== Segment start ==
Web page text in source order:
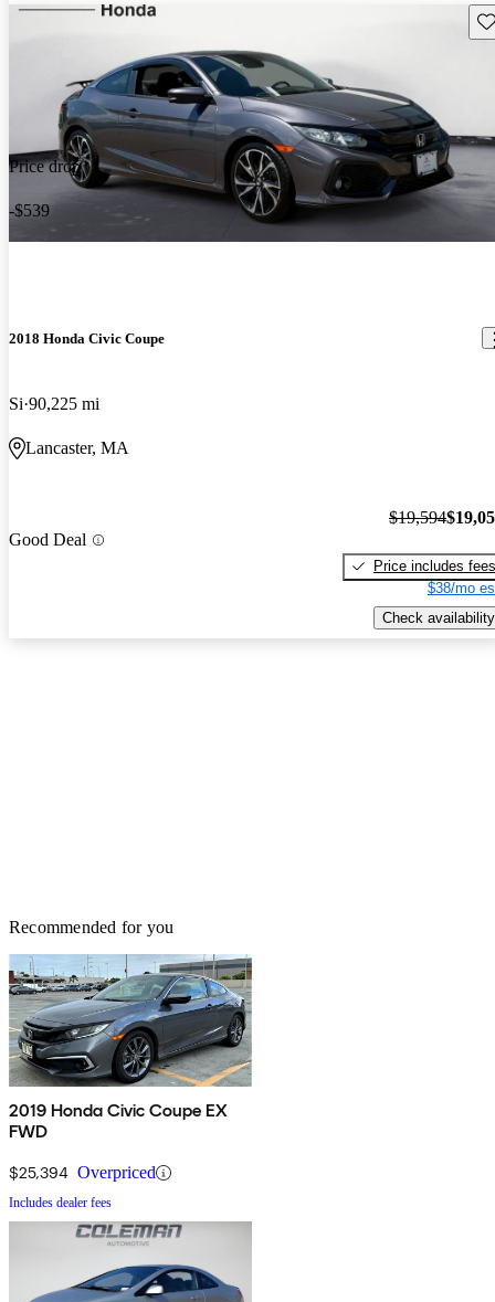
Price drop
-$539
2018 Honda Civic Coupe
Si 90,225 mi
Lancaster, MA
Good Deal
$19,594
Price includes fees
$38/mo
Check availability
Recommended for you
2019 Honda Civic Coupe EX
FWD
$25,394 Overpriced
Includes dealer fees
== Segment end ==
> WHAT THE TASK ASKS:
From the listing, copy every line where the string "Honda" appears.

> REPLY:
2018 Honda Civic Coupe
2019 Honda Civic Coupe EX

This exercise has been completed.